Exercise requirements →
Write out, word for word, every line in the data below from the one containing "Where is each" to the one containing "These dates will", both of them included.

---

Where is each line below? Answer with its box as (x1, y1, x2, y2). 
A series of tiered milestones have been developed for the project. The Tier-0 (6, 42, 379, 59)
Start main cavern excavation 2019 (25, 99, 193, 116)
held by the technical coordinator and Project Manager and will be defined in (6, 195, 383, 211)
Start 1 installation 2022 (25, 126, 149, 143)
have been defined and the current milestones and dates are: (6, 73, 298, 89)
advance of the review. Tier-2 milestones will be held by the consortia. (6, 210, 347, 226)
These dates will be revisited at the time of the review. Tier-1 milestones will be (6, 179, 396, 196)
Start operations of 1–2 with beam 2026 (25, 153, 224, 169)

---

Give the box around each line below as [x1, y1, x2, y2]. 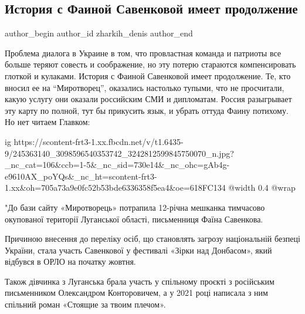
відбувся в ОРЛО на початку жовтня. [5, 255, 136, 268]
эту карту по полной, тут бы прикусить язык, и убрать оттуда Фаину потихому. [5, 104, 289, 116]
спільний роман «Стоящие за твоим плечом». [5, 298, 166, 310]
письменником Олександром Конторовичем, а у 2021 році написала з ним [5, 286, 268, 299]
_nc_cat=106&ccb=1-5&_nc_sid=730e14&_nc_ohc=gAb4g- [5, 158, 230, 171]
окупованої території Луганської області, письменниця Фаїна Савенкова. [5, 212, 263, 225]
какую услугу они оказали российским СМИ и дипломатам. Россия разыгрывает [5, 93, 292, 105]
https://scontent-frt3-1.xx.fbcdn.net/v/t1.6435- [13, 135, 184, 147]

---

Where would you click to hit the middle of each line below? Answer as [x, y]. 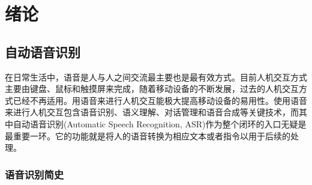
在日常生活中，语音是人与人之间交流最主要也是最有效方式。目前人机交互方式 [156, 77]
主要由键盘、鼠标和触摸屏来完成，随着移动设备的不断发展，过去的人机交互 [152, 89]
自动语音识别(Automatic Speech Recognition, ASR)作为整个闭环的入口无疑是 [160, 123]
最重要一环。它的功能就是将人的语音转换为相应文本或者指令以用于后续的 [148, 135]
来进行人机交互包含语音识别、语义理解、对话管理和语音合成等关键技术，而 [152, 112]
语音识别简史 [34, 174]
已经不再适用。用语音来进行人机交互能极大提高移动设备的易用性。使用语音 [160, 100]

---

Answer area →
Where is each line below? Answer with its box as (x1, y1, x2, y2). 
A series of tiered milestones have been developed for the project. The Tier-0 (6, 42, 379, 59)
Start main cavern excavation 2019 (25, 99, 193, 116)
held by the technical coordinator and Project Manager and will be defined in (6, 195, 383, 211)
Start 1 installation 2022 (25, 126, 149, 143)
have been defined and the current milestones and dates are: (6, 73, 298, 89)
advance of the review. Tier-2 milestones will be held by the consortia. (6, 210, 347, 226)
These dates will be revisited at the time of the review. Tier-1 milestones will be (6, 179, 396, 196)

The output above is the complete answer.